# EXERCISE PROMPT:
Search the data below for "blue"; list each line that holds it.

******************************

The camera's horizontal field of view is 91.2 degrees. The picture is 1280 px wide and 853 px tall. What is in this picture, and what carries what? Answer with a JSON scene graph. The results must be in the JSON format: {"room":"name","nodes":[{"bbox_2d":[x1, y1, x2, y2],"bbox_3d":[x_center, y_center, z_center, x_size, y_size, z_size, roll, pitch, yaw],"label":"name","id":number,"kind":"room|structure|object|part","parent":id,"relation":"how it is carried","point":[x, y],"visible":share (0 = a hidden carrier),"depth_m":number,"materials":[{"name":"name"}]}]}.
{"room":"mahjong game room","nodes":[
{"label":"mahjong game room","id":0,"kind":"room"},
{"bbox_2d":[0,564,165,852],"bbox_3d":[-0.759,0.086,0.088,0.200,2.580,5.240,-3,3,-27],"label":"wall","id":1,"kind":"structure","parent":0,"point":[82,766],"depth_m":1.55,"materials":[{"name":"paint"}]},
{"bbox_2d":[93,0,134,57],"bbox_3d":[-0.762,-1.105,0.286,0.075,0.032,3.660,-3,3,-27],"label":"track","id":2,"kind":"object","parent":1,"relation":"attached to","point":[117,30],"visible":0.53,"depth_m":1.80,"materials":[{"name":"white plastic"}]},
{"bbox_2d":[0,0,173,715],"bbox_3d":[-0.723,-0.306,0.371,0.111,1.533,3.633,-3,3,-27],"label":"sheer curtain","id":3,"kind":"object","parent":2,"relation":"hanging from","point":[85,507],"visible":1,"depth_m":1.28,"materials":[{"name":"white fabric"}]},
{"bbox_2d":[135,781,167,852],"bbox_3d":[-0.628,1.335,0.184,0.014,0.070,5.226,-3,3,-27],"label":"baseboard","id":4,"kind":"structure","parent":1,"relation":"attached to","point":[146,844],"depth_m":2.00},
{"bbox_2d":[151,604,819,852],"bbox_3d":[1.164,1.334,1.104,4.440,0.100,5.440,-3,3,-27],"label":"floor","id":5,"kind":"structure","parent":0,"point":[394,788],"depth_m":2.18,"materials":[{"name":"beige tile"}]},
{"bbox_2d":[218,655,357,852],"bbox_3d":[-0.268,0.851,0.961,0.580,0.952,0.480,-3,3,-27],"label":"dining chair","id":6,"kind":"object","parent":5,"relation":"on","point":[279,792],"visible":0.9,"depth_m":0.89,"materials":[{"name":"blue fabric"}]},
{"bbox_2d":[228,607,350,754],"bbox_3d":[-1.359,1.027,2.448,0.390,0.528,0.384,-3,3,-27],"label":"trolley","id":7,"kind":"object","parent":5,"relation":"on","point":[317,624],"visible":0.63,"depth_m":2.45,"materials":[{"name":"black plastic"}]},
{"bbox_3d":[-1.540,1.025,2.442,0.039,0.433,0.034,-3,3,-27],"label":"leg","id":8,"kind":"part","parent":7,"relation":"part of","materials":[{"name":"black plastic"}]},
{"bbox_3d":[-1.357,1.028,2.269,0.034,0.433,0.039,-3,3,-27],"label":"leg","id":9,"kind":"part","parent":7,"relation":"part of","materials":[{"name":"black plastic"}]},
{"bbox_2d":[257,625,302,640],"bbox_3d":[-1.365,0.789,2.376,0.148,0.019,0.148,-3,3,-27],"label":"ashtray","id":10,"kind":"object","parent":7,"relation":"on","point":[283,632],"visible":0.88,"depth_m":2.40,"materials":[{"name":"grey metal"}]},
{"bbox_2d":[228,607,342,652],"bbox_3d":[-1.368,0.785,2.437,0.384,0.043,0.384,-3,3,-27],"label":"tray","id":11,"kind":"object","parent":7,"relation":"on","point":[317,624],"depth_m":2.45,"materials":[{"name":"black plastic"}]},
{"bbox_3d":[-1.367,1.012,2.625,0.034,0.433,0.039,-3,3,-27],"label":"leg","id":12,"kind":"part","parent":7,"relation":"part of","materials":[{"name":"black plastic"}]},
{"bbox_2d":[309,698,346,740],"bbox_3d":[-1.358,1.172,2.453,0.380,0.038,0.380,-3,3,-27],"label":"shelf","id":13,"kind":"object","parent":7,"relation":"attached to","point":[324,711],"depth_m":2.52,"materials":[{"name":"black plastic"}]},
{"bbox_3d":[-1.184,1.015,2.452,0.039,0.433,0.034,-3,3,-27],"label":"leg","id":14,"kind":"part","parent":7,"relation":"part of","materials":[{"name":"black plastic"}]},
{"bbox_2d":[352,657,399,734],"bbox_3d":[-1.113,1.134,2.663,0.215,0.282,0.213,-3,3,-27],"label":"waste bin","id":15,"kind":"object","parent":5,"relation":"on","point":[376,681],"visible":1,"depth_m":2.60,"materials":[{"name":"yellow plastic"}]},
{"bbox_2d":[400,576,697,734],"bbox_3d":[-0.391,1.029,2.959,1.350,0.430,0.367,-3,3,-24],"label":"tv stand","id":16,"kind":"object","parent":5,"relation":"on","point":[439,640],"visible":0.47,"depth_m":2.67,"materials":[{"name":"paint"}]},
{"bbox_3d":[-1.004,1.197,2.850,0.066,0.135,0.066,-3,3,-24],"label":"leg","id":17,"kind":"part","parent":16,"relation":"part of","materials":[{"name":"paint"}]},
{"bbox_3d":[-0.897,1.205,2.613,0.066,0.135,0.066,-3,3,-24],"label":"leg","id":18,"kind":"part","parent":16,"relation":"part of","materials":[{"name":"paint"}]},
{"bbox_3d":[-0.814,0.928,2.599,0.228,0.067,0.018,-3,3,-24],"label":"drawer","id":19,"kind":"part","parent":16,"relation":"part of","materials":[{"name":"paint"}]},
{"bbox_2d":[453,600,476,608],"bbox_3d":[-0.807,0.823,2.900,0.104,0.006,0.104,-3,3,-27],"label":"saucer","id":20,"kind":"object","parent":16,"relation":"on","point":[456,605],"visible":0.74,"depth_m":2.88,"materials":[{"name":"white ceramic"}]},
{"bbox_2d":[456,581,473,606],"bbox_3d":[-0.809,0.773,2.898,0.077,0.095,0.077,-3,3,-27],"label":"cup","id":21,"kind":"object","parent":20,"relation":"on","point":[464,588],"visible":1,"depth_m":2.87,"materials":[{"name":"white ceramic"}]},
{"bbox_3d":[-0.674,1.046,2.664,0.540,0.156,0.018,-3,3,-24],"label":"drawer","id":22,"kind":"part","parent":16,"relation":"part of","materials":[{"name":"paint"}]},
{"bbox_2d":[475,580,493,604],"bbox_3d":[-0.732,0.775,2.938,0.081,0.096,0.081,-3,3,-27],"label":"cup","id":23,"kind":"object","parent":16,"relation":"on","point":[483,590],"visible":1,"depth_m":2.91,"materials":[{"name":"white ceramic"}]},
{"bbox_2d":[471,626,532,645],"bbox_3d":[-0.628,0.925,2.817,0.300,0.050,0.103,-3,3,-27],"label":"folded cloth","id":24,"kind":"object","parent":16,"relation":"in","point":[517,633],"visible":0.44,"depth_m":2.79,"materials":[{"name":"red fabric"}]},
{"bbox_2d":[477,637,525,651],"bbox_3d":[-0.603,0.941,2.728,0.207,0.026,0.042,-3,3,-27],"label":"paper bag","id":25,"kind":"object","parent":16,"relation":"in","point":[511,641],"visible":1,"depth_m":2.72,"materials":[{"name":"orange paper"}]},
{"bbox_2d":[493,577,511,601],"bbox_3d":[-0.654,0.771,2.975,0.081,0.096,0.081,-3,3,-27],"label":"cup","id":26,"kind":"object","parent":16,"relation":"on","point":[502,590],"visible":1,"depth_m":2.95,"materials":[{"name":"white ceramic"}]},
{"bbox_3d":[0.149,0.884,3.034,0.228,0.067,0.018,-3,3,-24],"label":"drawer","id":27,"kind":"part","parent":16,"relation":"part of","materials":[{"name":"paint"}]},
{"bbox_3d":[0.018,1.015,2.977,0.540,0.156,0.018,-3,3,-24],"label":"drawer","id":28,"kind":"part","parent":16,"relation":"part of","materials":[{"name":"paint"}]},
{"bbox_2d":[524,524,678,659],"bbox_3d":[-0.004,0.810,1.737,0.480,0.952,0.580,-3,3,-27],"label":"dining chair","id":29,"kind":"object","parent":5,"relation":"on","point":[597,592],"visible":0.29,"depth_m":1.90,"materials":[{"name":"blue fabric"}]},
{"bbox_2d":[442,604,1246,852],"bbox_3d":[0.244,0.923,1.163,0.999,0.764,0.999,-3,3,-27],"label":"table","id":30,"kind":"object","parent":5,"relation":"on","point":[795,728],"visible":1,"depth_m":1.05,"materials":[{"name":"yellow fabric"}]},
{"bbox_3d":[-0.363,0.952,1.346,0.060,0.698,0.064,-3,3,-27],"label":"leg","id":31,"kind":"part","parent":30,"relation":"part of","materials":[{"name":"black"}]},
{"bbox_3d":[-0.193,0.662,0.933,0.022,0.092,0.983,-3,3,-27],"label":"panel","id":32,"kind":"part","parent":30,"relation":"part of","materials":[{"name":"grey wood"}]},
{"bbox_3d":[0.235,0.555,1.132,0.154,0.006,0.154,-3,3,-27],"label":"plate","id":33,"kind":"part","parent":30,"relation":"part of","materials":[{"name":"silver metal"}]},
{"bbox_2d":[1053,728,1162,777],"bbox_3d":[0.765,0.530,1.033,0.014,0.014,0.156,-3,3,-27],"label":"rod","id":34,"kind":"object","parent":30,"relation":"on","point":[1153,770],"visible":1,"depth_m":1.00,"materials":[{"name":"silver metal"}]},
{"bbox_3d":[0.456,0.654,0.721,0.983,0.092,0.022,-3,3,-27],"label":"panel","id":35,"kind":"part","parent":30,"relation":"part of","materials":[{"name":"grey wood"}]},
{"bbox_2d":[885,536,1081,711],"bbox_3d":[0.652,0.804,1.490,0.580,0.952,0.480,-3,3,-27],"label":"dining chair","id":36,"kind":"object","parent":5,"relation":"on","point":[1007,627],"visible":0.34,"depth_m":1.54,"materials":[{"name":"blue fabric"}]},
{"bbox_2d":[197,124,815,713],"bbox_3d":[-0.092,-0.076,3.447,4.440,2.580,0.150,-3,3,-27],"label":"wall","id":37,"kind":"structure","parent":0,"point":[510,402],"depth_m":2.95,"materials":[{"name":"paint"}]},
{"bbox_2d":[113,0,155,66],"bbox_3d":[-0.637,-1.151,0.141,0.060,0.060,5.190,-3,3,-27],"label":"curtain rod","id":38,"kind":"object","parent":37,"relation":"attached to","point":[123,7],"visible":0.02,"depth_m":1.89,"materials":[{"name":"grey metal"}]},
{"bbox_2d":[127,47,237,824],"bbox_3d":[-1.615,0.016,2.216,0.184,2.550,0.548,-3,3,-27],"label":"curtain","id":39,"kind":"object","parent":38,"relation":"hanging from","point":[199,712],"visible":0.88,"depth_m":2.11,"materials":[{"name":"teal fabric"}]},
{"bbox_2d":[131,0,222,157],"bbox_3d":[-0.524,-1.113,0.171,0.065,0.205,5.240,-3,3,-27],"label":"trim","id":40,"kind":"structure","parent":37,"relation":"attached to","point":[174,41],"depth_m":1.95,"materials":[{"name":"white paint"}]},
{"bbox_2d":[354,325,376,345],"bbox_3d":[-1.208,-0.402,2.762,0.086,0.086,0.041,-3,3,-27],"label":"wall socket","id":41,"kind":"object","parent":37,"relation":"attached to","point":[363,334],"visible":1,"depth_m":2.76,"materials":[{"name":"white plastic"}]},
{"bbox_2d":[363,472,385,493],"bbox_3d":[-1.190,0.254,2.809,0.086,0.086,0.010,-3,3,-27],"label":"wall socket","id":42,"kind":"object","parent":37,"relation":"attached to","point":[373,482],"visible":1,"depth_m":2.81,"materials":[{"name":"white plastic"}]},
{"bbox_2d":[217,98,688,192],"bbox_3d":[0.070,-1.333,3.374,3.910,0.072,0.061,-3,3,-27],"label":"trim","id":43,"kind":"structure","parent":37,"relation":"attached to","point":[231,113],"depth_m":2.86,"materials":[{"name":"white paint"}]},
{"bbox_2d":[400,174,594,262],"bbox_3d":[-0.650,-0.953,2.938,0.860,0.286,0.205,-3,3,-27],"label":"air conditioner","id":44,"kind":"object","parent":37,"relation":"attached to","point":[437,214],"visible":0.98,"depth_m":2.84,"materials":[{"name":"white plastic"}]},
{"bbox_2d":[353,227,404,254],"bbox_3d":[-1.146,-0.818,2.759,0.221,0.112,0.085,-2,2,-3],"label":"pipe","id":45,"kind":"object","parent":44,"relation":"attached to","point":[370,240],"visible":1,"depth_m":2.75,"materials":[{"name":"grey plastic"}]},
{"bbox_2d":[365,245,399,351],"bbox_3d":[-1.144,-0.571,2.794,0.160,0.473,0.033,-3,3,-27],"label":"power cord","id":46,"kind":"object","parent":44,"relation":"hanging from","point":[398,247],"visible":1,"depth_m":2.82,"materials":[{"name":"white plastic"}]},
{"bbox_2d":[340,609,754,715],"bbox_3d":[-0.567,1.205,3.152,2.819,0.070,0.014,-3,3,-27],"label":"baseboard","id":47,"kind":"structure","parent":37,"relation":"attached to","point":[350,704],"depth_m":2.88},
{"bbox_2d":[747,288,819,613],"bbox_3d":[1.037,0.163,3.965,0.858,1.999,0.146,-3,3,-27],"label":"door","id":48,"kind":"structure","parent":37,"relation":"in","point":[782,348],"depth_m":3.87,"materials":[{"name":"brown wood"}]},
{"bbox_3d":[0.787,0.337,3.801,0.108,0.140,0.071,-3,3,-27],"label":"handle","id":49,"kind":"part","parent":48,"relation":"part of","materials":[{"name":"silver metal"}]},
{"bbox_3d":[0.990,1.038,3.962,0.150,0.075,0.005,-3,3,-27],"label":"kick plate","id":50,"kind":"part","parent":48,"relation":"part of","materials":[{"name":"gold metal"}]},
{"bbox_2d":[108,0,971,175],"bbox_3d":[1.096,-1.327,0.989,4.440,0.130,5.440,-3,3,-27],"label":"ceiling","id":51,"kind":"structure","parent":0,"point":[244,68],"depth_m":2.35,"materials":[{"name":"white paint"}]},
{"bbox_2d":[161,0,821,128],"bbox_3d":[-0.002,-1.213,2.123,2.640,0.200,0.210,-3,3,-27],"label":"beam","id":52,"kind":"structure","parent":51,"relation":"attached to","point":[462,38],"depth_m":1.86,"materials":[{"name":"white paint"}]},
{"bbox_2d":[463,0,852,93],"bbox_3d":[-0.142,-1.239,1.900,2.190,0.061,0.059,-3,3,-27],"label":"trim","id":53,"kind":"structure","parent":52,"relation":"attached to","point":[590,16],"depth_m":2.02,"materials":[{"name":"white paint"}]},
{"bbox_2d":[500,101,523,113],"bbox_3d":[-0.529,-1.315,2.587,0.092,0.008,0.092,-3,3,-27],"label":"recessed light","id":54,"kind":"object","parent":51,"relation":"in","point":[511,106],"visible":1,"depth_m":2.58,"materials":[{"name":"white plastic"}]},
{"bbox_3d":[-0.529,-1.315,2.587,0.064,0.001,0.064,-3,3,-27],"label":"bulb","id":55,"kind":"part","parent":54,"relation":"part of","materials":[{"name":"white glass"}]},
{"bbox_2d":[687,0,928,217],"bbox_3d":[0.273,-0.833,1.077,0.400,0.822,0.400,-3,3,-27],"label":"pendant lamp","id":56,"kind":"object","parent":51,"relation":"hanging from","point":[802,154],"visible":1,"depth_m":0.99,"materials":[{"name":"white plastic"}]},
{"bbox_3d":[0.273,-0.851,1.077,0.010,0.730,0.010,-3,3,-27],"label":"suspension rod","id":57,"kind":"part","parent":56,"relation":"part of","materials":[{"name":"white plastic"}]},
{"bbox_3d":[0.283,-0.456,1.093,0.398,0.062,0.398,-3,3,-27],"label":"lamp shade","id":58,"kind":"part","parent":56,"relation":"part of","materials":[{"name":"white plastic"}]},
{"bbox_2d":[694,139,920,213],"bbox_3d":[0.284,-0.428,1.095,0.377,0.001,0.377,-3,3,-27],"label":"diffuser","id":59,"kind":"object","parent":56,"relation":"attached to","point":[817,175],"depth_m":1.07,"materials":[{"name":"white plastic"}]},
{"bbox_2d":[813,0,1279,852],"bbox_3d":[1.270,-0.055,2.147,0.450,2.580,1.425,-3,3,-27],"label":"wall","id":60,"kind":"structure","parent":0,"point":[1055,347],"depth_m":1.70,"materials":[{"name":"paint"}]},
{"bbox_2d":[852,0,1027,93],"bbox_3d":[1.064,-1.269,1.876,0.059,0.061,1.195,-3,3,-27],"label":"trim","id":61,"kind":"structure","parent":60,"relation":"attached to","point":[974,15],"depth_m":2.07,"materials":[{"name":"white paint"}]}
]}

******************************

# PROBLEM SOLUTION:
{"bbox_2d":[218,655,357,852],"bbox_3d":[-0.268,0.851,0.961,0.580,0.952,0.480,-3,3,-27],"label":"dining chair","id":6,"kind":"object","parent":5,"relation":"on","point":[279,792],"visible":0.9,"depth_m":0.89,"materials":[{"name":"blue fabric"}]},
{"bbox_2d":[524,524,678,659],"bbox_3d":[-0.004,0.810,1.737,0.480,0.952,0.580,-3,3,-27],"label":"dining chair","id":29,"kind":"object","parent":5,"relation":"on","point":[597,592],"visible":0.29,"depth_m":1.90,"materials":[{"name":"blue fabric"}]},
{"bbox_2d":[885,536,1081,711],"bbox_3d":[0.652,0.804,1.490,0.580,0.952,0.480,-3,3,-27],"label":"dining chair","id":36,"kind":"object","parent":5,"relation":"on","point":[1007,627],"visible":0.34,"depth_m":1.54,"materials":[{"name":"blue fabric"}]},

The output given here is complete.